ENTRIES SHOWN>
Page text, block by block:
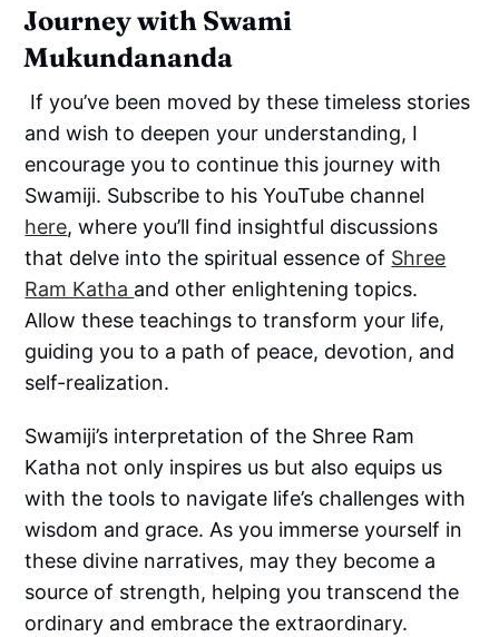
Journey with Swami
Mukundananda
If you’ve been moved by these timeless stories
and wish to deepen your understanding, I
encourage you to continue this journey with
Swamiji. Subscribe to his YouTube channel
here, where you’ll find insightful discussions
that delve into the spiritual essence of Shree
Ram Katha and other enlightening topics.
Allow these teachings to transform your life,
guiding you to a path of peace, devotion, and
self-realization.
Swamiji’s interpretation of the Shree Ram
Katha not only inspires us but also equips us
with the tools to navigate life’s challenges with
wisdom and grace. As you immerse yourself in
these divine narratives, may they become a
source of strength, helping you transcend the
ordinary and embrace the extraordinary.
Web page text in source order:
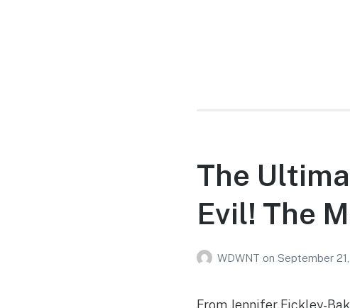
The
Evil! The
WDWNT on September 21,
From Jennifer Fickley-
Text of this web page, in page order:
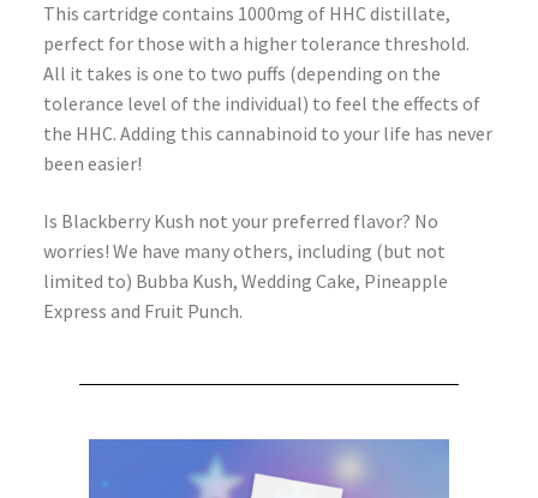
This cartridge contains 1000mg of HHC distillate,
perfect for those with a higher tolerance threshold.
All it takes is one to two puffs (depending on the
tolerance level of the individual) to feel the effects of
the HHC. Adding this cannabinoid to your life has never
been easier!
Is Blackberry Kush not your preferred flavor? No
worries! We have many others, including (but not
limited to) Bubba Kush, Wedding Cake, Pineapple
Express and Fruit Punch.
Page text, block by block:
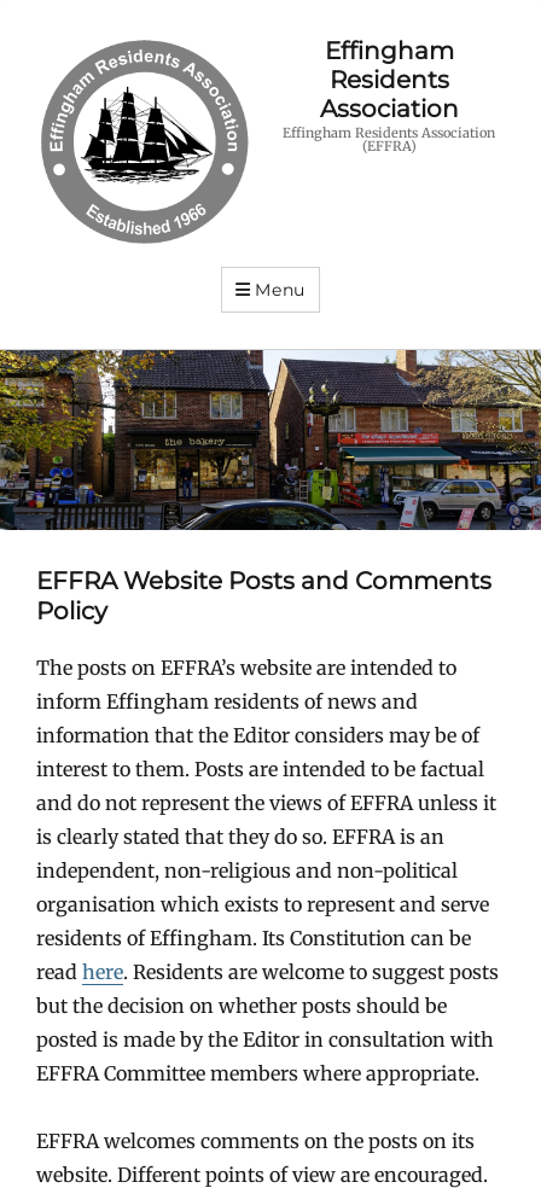
Effingham
Residents
Association
Effingham Residents Association
(EFFRA)
Menu
EFFRA Website Posts and Comments
Policy
The posts on EFFRA’s website are intended to
inform Effingham residents of news and
information that the Editor considers may be of
interest to them. Posts are intended to be factual
and do not represent the views of EFFRA unless it
is clearly stated that they do so. EFFRA is an
independent, non-religious and non-political
organisation which exists to represent and serve
residents of Effingham. Its Constitution can be
read here. Residents are welcome to suggest posts
but the decision on whether posts should be
posted is made by the Editor in consultation with
EFFRA Committee members where appropriate.
EFFRA welcomes comments on the posts on its
website. Different points of view are encouraged.
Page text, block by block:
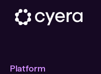
Platform
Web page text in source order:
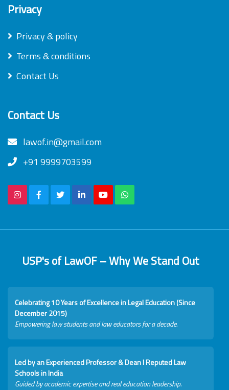
Privacy
Privacy & policy
Terms & conditions
Contact Us
Contact Us
lawof.in@gmail.com
+91 9999703599
USP's of LawOF – Why We Stand Out
Celebrating 10 Years of Excellence in Legal Education (Since
December 2015)
Empowering law students and law educators for a decade.
Led by an Experienced Professor & Dean I Reputed Law
Schools in India
Guided by academic expertise and real education leadership.
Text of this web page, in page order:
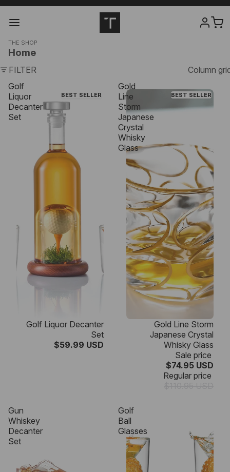
THE SHOP
Home
FILTER
Column
Golf
Liquor
Decanter
Set
BEST SELLER
Golf Liquor Decanter
Set
$59.99 USD
Gold
Line
Storm
Japanese
Crystal
Whisky
Glass
BEST SELLER
Gold Line Storm
Japanese Crystal
Whisky Glass
Sale price
$74.95 USD
Regular price
Gun
Whiskey
Decanter
Set
Golf
Ball
Glasses
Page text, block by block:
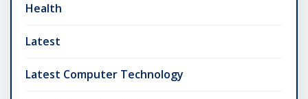
Health
Latest
Latest Computer Technology
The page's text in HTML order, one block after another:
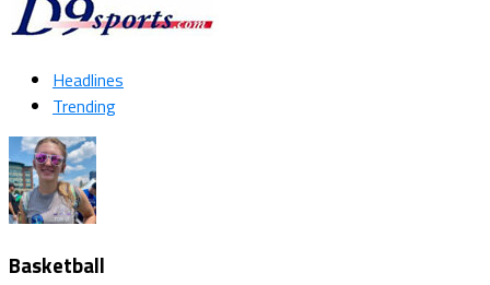
Headlines
Trending
Basketball
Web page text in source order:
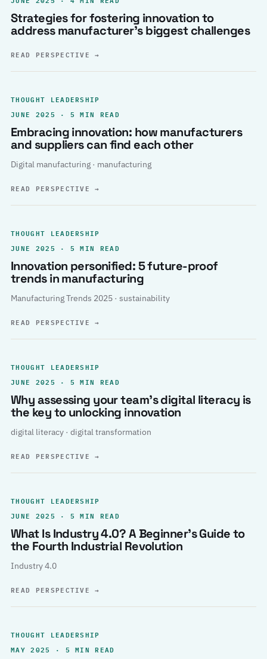
Strategies for fostering innovation to
address manufacturer’s biggest challenges
READ PERSPECTIVE→
THOUGHT LEADERSHIP
JUNE 2025 · 5 MIN READ
Embracing innovation: how manufacturers
and suppliers can find each other
Digital manufacturing · manufacturing
READ PERSPECTIVE→
THOUGHT LEADERSHIP
JUNE 2025 · 5 MIN READ
Innovation personified: 5 future-proof
trends in manufacturing
Manufacturing Trends 2025 · sustainability
READ PERSPECTIVE→
THOUGHT LEADERSHIP
JUNE 2025 · 5 MIN READ
Why assessing your team’s digital literacy is
the key to unlocking innovation
digital literacy · digital transformation
READ PERSPECTIVE→
THOUGHT LEADERSHIP
JUNE 2025 · 5 MIN READ
What Is Industry 4.0? A Beginner’s Guide to
the Fourth Industrial Revolution
Industry 4.0
READ PERSPECTIVE→
THOUGHT LEADERSHIP
MAY 2025 · 5 MIN READ
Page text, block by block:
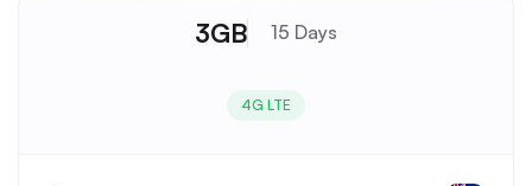
3GB 15 Days
4G LTE
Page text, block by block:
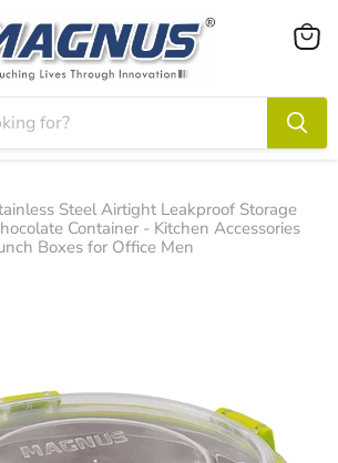
View
Steel Airtight Leakproof Storage
Container - Kitchen Accessories
Boxes for Office Men
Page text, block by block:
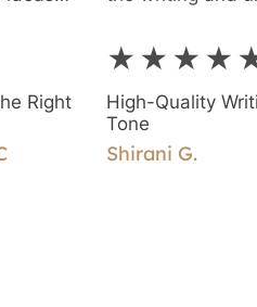
Right
piece of writing
together.
High-Quality
Tone
Shirani G.
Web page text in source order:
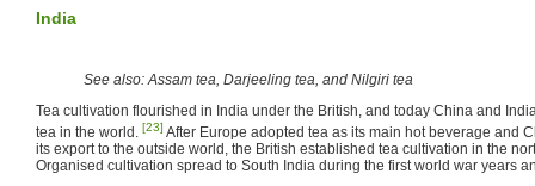
India
See also: Assam tea, Darjeeling tea, and Nilgiri tea
Tea cultivation flourished in India under the British, and today China and
tea in the world.
[23] After Europe adopted tea as its main hot beverage and
its export to the outside world, the British established tea cultivation in the
Organised cultivation spread to South India during the first world war years
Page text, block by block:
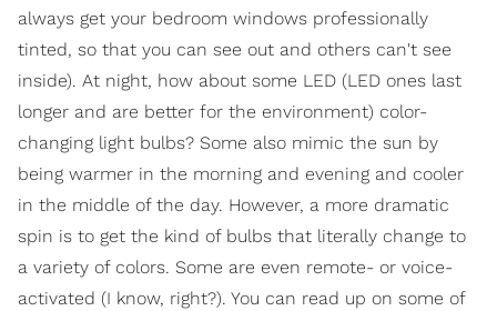
always get your bedroom windows professionally
tinted, so that you can see out and others can't see
inside). At night, how about some LED (LED ones last
longer and are better for the environment) color-
changing light bulbs? Some also mimic the sun by
being warmer in the morning and evening and cooler
in the middle of the day. However, a more dramatic
spin is to get the kind of bulbs that literally change to
a variety of colors. Some are even remote- or voice-
activated (I know, right?). You can read up on some of
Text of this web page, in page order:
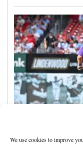
We use cookies to improve
Jake McCarthy
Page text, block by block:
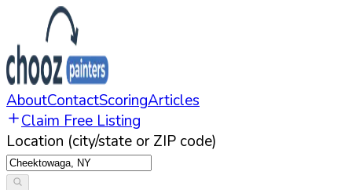
AboutContactScoringArticles
Claim Free Listing
Location (city/state or ZIP code)
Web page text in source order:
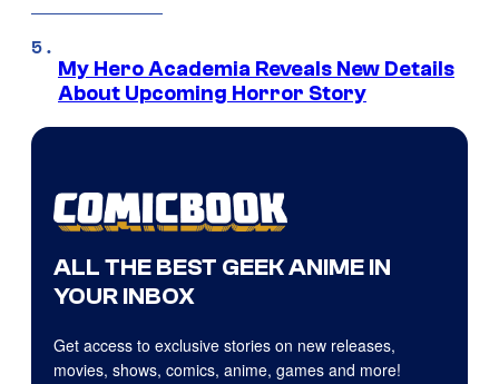
My Hero Academia Reveals New Details
About Upcoming Horror Story
ALL THE BEST GEEK ANIME IN
YOUR INBOX
Get access to exclusive stories on new releases,
movies, shows, comics, anime, games and more!
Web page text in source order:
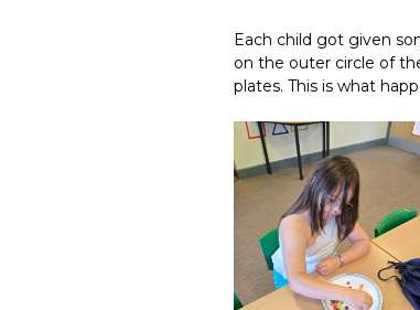
Each child got given
on the outer circle of
plates. This is what
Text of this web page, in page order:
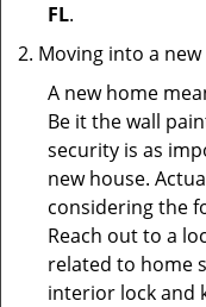
FL.
Moving into a
A new home
Be it the wall
security is as
new house.
considering the
Reach out to a
related to home
interior lock and

EXERCISE REQUIREMENTS> Repeat the listing above word for word, omitting the pictures.

RESPONSE>
Page text, block by block:
Journey with Swami
Mukundananda
If you’ve been moved by these timeless stories
and wish to deepen your understanding, I
encourage you to continue this journey with
Swamiji. Subscribe to his YouTube channel
here, where you’ll find insightful discussions
that delve into the spiritual essence of Shree
Ram Katha and other enlightening topics.
Allow these teachings to transform your life,
guiding you to a path of peace, devotion, and
self-realization.
Swamiji’s interpretation of the Shree Ram
Katha not only inspires us but also equips us
with the tools to navigate life’s challenges with
wisdom and grace. As you immerse yourself in
these divine narratives, may they become a
source of strength, helping you transcend the
ordinary and embrace the extraordinary.
Web page text in source order:
The
Evil! The
WDWNT on September 21,
From Jennifer Fickley-
Text of this web page, in page order:
This cartridge contains 1000mg of HHC distillate,
perfect for those with a higher tolerance threshold.
All it takes is one to two puffs (depending on the
tolerance level of the individual) to feel the effects of
the HHC. Adding this cannabinoid to your life has never
been easier!
Is Blackberry Kush not your preferred flavor? No
worries! We have many others, including (but not
limited to) Bubba Kush, Wedding Cake, Pineapple
Express and Fruit Punch.
Page text, block by block:
Effingham
Residents
Association
Effingham Residents Association
(EFFRA)
Menu
EFFRA Website Posts and Comments
Policy
The posts on EFFRA’s website are intended to
inform Effingham residents of news and
information that the Editor considers may be of
interest to them. Posts are intended to be factual
and do not represent the views of EFFRA unless it
is clearly stated that they do so. EFFRA is an
independent, non-religious and non-political
organisation which exists to represent and serve
residents of Effingham. Its Constitution can be
read here. Residents are welcome to suggest posts
but the decision on whether posts should be
posted is made by the Editor in consultation with
EFFRA Committee members where appropriate.
EFFRA welcomes comments on the posts on its
website. Different points of view are encouraged.
Page text, block by block:
Platform
Web page text in source order:
Privacy
Privacy & policy
Terms & conditions
Contact Us
Contact Us
lawof.in@gmail.com
+91 9999703599
USP's of LawOF – Why We Stand Out
Celebrating 10 Years of Excellence in Legal Education (Since
December 2015)
Empowering law students and law educators for a decade.
Led by an Experienced Professor & Dean I Reputed Law
Schools in India
Guided by academic expertise and real education leadership.
Text of this web page, in page order:
THE SHOP
Home
FILTER
Column
Golf
Liquor
Decanter
Set
BEST SELLER
Golf Liquor Decanter
Set
$59.99 USD
Gold
Line
Storm
Japanese
Crystal
Whisky
Glass
BEST SELLER
Gold Line Storm
Japanese Crystal
Whisky Glass
Sale price
$74.95 USD
Regular price
Gun
Whiskey
Decanter
Set
Golf
Ball
Glasses
Page text, block by block:
Health
Latest
Latest Computer Technology
The page's text in HTML order, one block after another:
Headlines
Trending
Basketball
Web page text in source order:
Strategies for fostering innovation to
address manufacturer’s biggest challenges
READ PERSPECTIVE→
THOUGHT LEADERSHIP
JUNE 2025 · 5 MIN READ
Embracing innovation: how manufacturers
and suppliers can find each other
Digital manufacturing · manufacturing
READ PERSPECTIVE→
THOUGHT LEADERSHIP
JUNE 2025 · 5 MIN READ
Innovation personified: 5 future-proof
trends in manufacturing
Manufacturing Trends 2025 · sustainability
READ PERSPECTIVE→
THOUGHT LEADERSHIP
JUNE 2025 · 5 MIN READ
Why assessing your team’s digital literacy is
the key to unlocking innovation
digital literacy · digital transformation
READ PERSPECTIVE→
THOUGHT LEADERSHIP
JUNE 2025 · 5 MIN READ
What Is Industry 4.0? A Beginner’s Guide to
the Fourth Industrial Revolution
Industry 4.0
READ PERSPECTIVE→
THOUGHT LEADERSHIP
MAY 2025 · 5 MIN READ
Page text, block by block:
3GB 15 Days
4G LTE
Page text, block by block:
View
Steel Airtight Leakproof Storage
Container - Kitchen Accessories
Boxes for Office Men
Page text, block by block:
Right
piece of writing
together.
High-Quality
Tone
Shirani G.
Web page text in source order:
India
See also: Assam tea, Darjeeling tea, and Nilgiri tea
Tea cultivation flourished in India under the British, and today China and
tea in the world.
[23] After Europe adopted tea as its main hot beverage and
its export to the outside world, the British established tea cultivation in the
Organised cultivation spread to South India during the first world war years
Page text, block by block:
always get your bedroom windows professionally
tinted, so that you can see out and others can't see
inside). At night, how about some LED (LED ones last
longer and are better for the environment) color-
changing light bulbs? Some also mimic the sun by
being warmer in the morning and evening and cooler
in the middle of the day. However, a more dramatic
spin is to get the kind of bulbs that literally change to
a variety of colors. Some are even remote- or voice-
activated (I know, right?). You can read up on some of
Text of this web page, in page order:
We use cookies to improve
Jake McCarthy
Page text, block by block:
AboutContactScoringArticles
Claim Free Listing
Location (city/state or ZIP code)
Web page text in source order:
My Hero Academia Reveals New Details
About Upcoming Horror Story
ALL THE BEST GEEK ANIME IN
YOUR INBOX
Get access to exclusive stories on new releases,
movies, shows, comics, anime, games and more!
Web page text in source order:
Each child got given
on the outer circle of
plates. This is what
Text of this web page, in page order:
FL.
Moving into a
A new home
Be it the wall
security is as
new house.
considering the
Reach out to a
related to home
interior lock and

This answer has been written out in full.